34- YOLCULUK

243 16 28
                                    

Sizi çok beklettim biliyorum ama karakterlerin arasında bol bol gezindiğimiz, dolu dolu bir bölümle karşınızdayım cesur Koruyucularım. Çok detaylı bir düzenleme yapamadım, bir iki gün dinlenip öyle kontrol edeceğim. O zamana kadar, fark ettiğiniz yamuklukları bana söylerseniz çok mutlu olurum. Şart değil tabi, bölümün keyfini çıkarın. Lütfen eklediğim şarkıyı açıp kendinizi müziğe kaptırmayı, düşüncelerinizi belirtmeyi ve o küçük yıldızları patlatmayı unutmayın. Hepinizi çok seviyorum, iyi eğlenceler🦋

Karşımda raflar dolusu kamp eşyası, türlü türlü bıçak ve ilk yardım malzemesi duruyordu. Bir süre olduğum yerde öylece dikilerek yanıma ne almam gerektiğini düşündüm ve önce eşyaları içine koyacak düzgün bir kamp çantası bulmaya karar verdim. Sonra da içini yavaş yavaş doldurdum.
Uyku tulumu, yanımda getirdiğim yedek kıyafetleri, marketten aldığım paketli sandviçleri, iki tane uzak mesafeli el feneri, isviçre çakısı, bir sürü pil, küçük bir ilk yardım çantası, tüm Element Merkezleriyle çevre bölgeleri gösteren bir harita, çakmak ve kibritleri içine koyduktan sonra çantanın ağzını kapattım. İki yanındaki filelere su mataralarını yerleştirdikten sonra filenin ağzını sıkarak mataraları sabitledim. Ön göze de sustalımla pusulamı attıktan sonra yerden kalktım.

Ellerimi belime dayayıp birkaç saniye boyunca çantayla bakıştım. Almam gereken her şeyi almıştım. Bir an yanıma küçük bir çadır almayı planlasamda sonradan vazgeçtim. Bir bölgede, bir geceden fazla kalmayacağım için çadır gereksiz ağırlık yapacaktı.
Kendi beynimdekileri kendi kendime onayladıktan sonra çantamı almak için eğilmiştim ki, deponun köşesinde, askıda duran simsiyah bir ceketle pantolon dikkatimi çekti.

Güzel görünüyorlardı ama bir gariplik vardı. Merakım yine depreşirken kapıya kısa bir bakış atıp askılığa yöneldim. Yanlarına vardığımda bahsettiğim garipliğin ne olduğunu da anladım. Ceketin göğüs ve dirsek bölümlerinde; pantolonun diz ve kaval kemiğinde, motorcuların kullandıklarına benzer korumaları vardı. Korumalar kumaşın içinde, bir bütündü halindeydi.
Nereye gideceğimi bilmediğimden, böyle bir şeye ihtiyacım olduğunu onları görünce fark ettim. Gözüm yine uzağımdaki kapıya ilişti. Bu saatte gelen giden kimse yoktu.
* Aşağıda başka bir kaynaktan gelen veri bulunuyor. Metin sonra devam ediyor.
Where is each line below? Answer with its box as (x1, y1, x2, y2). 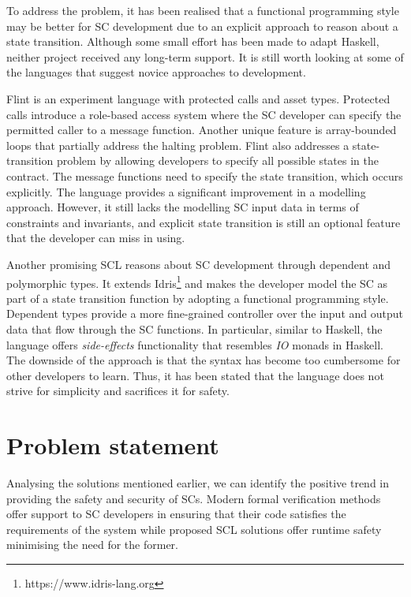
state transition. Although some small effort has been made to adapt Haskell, (6, 33, 379, 50)
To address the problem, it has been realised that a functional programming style (6, 2, 399, 18)
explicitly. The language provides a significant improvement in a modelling (6, 183, 366, 200)
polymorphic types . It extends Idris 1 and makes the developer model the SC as (6, 272, 388, 291)
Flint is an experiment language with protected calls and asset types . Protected (6, 90, 390, 106)
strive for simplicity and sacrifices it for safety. (6, 382, 230, 399)
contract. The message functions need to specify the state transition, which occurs (6, 167, 403, 184)
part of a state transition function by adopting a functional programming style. (6, 289, 389, 306)
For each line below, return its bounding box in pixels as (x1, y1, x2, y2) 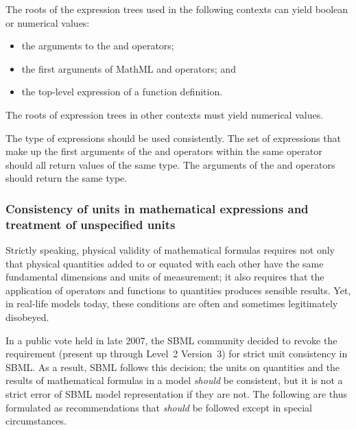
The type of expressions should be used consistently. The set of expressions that (5, 130, 341, 145)
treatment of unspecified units (5, 215, 176, 232)
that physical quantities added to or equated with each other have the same (5, 256, 324, 270)
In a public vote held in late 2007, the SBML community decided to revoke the (5, 333, 337, 347)
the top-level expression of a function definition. (21, 84, 223, 99)
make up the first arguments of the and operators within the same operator (5, 144, 322, 158)
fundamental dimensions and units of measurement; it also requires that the (5, 270, 324, 284)
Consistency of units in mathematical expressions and (5, 200, 309, 217)
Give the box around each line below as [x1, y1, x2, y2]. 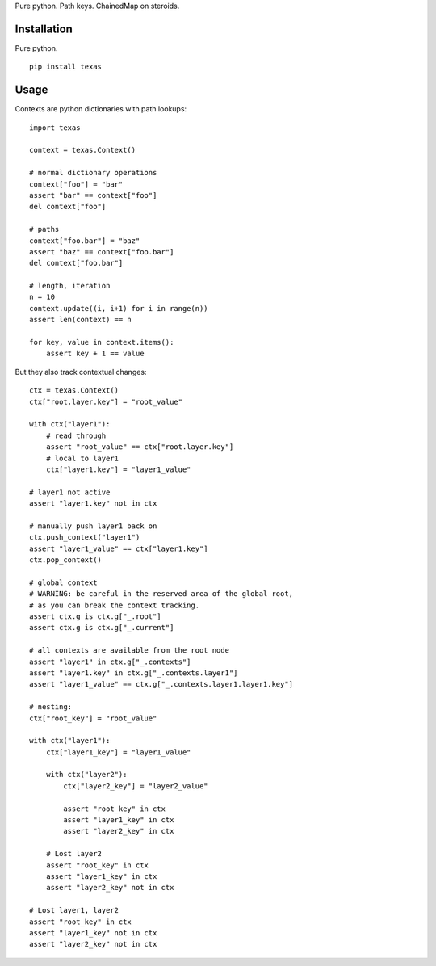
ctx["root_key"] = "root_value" [29, 713, 157, 723]
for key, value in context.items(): [29, 338, 174, 347]
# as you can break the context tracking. [29, 600, 200, 610]
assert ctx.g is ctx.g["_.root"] [29, 612, 161, 621]
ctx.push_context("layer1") [29, 533, 140, 542]
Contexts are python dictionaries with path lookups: [15, 104, 187, 114]
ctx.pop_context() [29, 556, 103, 565]
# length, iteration [29, 281, 111, 291]
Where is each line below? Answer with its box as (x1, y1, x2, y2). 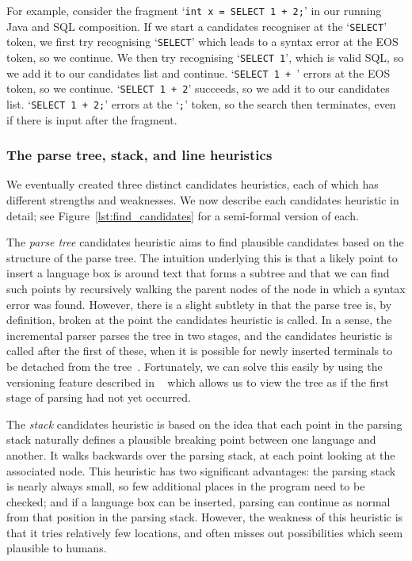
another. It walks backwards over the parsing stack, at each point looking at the (6, 446, 395, 463)
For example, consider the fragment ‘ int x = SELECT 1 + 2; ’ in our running (6, 2, 382, 18)
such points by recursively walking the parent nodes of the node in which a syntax (6, 280, 406, 296)
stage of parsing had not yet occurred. (6, 389, 191, 406)
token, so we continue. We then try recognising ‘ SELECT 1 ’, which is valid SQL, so (6, 48, 404, 65)
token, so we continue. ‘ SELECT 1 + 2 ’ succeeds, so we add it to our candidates (6, 80, 390, 97)
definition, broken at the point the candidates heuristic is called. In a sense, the (6, 311, 392, 328)
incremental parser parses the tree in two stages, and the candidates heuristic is (6, 326, 393, 343)

Hızlıca uzanıp ceketi askıdan indirdikten sonra üzerime geçirdim. Biraz büyük gibiydi, ayrıca önü dümdüz olduğundan göğüslerimi çok rahatsız etti. Yüzümü buruşturduğum sırada çıkarıp tekrar askıya astım. Askılığın sağındaki rafta deminkine benzer bir ceket daha duruyordu. Elime alıp kaldırdığımda önündeki hafif bombe gülümsememe neden oldu. Ceketi giyip fermuarı çektim ve biraz hareket ederek üzerime iyice oturttum. Göründüğünden on kat daha rahattı. Pantolonu da giyerek takımı tamamladım ve çantamı alıp kendimi dışarı attım.

. . .

Orman iyiden iyiye karanlığa bürünmüş, yolumu aydınlatan Ay bulutların arkasına saklanmıştı. Esen rüzgarın melodisi her yerde geziniyor, tenime sürtünerek yanımdan geçtikten sonra beni arkasında bırakıyordu.
Adımlarım beni Medis'in önüne kadar getirdiğinde derin bir soluk alıp, bir süre içimde tuttuktan sonra yavaşça bıraktım.

"Camelia? Dixie? Bianca? Lilly?"

Bir süre bekledim ama ses gelmedi. Sesimi dikkatlice biraz daha yükselttim.

"Kızlar? Beni duyan var mı?"

En sonunda ağaç dallarından hışırtılar gelmeye başladığında kafamı kaldırıp etrafa bakındım. İlk görünen Bianca oldu. Yüzünde tedirgin ve ürkmüş bir ifade vardı. Bir süre dalların üzerinde durup, beni ilk defa görüyormuş gibi izledi. En sonunda ayakları yere değdiğinde tek dizimin üzerinde çöküp onunla yüz yüze geldim.